▸ To do
Please repeat each line from the one holding "health safety." through the final line of the data, exactly as it stands, with no pictures.

▸ Material supplied
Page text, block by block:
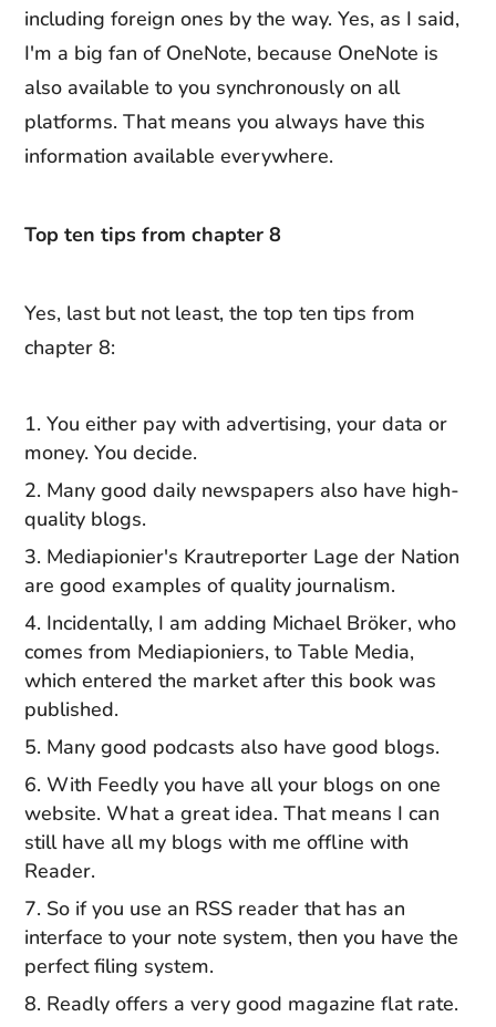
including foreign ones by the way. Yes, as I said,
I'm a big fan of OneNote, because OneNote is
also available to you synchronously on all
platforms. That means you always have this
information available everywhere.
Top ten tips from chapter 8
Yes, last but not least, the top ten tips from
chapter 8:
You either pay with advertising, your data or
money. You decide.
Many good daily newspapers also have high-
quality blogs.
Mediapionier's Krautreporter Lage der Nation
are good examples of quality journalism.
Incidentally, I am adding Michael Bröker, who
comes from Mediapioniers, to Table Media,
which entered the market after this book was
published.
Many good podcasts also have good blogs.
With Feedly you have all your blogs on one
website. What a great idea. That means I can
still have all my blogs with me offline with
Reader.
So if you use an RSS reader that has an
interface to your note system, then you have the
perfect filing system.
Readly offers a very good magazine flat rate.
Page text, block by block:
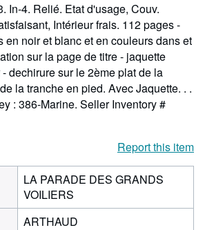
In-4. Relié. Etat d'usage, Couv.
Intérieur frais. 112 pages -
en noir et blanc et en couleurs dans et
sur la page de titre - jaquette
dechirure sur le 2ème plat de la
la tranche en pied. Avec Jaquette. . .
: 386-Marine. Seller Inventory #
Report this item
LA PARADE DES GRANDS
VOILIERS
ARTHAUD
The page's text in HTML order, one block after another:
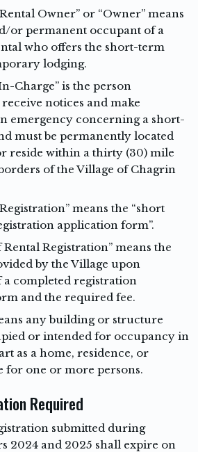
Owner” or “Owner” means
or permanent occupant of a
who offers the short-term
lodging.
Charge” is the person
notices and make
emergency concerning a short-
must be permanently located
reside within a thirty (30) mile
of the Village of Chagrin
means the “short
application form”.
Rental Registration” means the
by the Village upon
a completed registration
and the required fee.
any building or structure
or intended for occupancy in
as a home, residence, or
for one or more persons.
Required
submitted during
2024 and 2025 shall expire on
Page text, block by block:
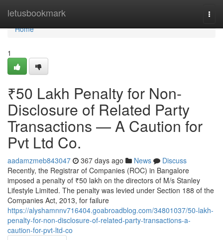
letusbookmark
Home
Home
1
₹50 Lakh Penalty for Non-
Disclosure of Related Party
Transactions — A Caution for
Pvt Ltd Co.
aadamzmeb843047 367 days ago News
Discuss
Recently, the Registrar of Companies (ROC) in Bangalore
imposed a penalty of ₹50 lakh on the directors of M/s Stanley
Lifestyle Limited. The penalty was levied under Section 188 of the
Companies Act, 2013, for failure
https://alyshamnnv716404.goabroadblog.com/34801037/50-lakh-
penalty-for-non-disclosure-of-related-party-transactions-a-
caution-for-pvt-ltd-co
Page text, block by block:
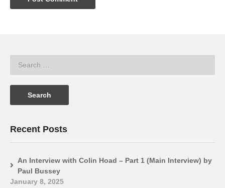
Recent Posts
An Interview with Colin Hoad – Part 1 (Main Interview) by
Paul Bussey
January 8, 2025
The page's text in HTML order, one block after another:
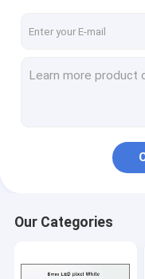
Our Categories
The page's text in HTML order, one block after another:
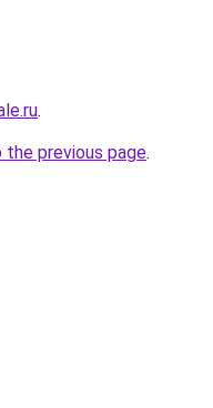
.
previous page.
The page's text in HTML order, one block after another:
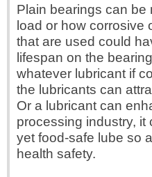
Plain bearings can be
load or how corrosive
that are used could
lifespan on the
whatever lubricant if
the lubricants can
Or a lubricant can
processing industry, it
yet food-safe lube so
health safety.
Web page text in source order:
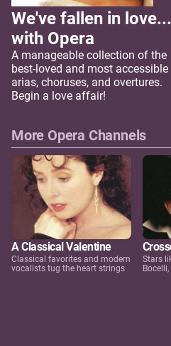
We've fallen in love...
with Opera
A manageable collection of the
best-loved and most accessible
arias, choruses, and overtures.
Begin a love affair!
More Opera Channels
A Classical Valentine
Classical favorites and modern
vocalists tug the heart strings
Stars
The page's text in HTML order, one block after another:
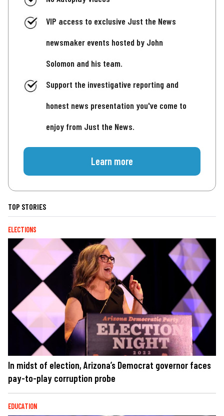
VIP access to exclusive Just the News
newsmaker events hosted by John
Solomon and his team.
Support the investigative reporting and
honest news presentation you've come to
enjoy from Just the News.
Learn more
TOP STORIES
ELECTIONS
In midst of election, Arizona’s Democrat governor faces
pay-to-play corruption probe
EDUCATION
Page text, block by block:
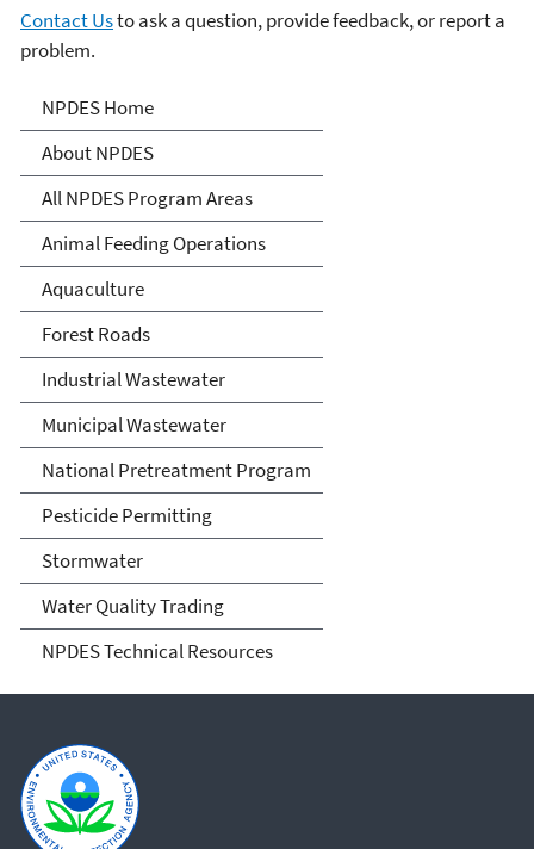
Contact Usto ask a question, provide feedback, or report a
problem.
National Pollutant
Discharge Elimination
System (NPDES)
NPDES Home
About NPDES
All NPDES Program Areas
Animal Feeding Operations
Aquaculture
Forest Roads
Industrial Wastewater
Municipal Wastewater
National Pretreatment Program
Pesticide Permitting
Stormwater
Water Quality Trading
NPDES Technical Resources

▸ Result
health safety.
Web page text in source order:
We've fallen in love...
with Opera
A manageable collection of the
best-loved and most accessible
arias, choruses, and overtures.
Begin a love affair!
More Opera Channels
A Classical Valentine
Classical favorites and modern
vocalists tug the heart strings
Stars
The page's text in HTML order, one block after another:
VIP access to exclusive Just the News
newsmaker events hosted by John
Solomon and his team.
Support the investigative reporting and
honest news presentation you've come to
enjoy from Just the News.
Learn more
TOP STORIES
ELECTIONS
In midst of election, Arizona’s Democrat governor faces
pay-to-play corruption probe
EDUCATION
Page text, block by block:
Contact Usto ask a question, provide feedback, or report a
problem.
National Pollutant
Discharge Elimination
System (NPDES)
NPDES Home
About NPDES
All NPDES Program Areas
Animal Feeding Operations
Aquaculture
Forest Roads
Industrial Wastewater
Municipal Wastewater
National Pretreatment Program
Pesticide Permitting
Stormwater
Water Quality Trading
NPDES Technical Resources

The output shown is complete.